● Data records
--- START ---

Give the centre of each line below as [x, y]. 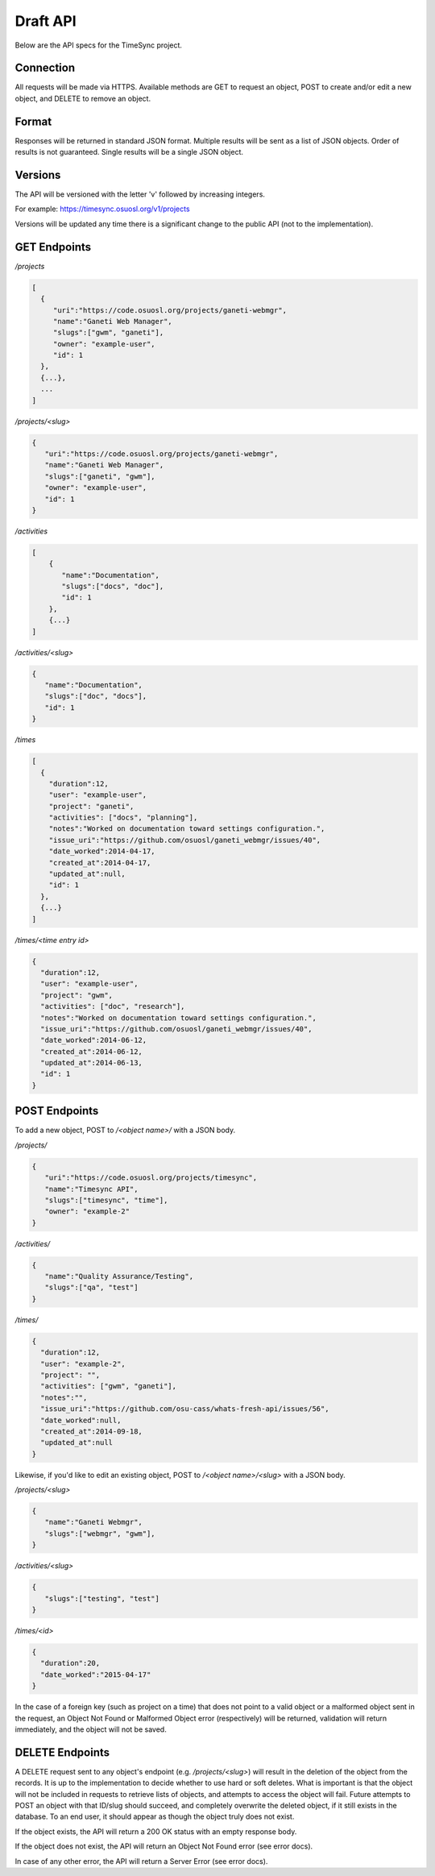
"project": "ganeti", [91, 806]
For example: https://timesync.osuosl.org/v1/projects [102, 209]
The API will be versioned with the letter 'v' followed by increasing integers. [140, 194]
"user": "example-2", [83, 1363]
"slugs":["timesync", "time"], [106, 1200]
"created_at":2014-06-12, [91, 1051]
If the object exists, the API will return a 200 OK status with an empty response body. [156, 1831]
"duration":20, [70, 1663]
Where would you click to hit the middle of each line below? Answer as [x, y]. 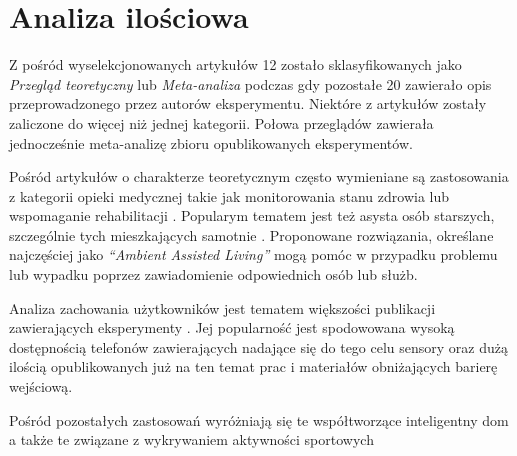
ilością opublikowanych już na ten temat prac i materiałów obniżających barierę [253, 366]
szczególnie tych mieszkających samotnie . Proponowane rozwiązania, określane [251, 234]
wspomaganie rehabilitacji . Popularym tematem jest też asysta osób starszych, [252, 215]
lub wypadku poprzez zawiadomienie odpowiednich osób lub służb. [213, 274]
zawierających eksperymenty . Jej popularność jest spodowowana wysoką [232, 327]
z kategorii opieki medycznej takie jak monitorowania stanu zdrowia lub [229, 195]
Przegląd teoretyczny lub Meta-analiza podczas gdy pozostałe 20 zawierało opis [250, 83]
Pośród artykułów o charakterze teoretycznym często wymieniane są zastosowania [259, 176]

--- END ---

● DESCRIPTION OF THE TASK
Transcribe the lines above between the line holding "ilością opublikowanych już" and the line holding "Przegląd teoretyczny lub", inclusive, exactly as they stand and with nothing added.

● RESULT
ilością opublikowanych już na ten temat prac i materiałów obniżających barierę [253, 366]
szczególnie tych mieszkających samotnie . Proponowane rozwiązania, określane [251, 234]
wspomaganie rehabilitacji . Popularym tematem jest też asysta osób starszych, [252, 215]
lub wypadku poprzez zawiadomienie odpowiednich osób lub służb. [213, 274]
zawierających eksperymenty . Jej popularność jest spodowowana wysoką [232, 327]
z kategorii opieki medycznej takie jak monitorowania stanu zdrowia lub [229, 195]
Przegląd teoretyczny lub Meta-analiza podczas gdy pozostałe 20 zawierało opis [250, 83]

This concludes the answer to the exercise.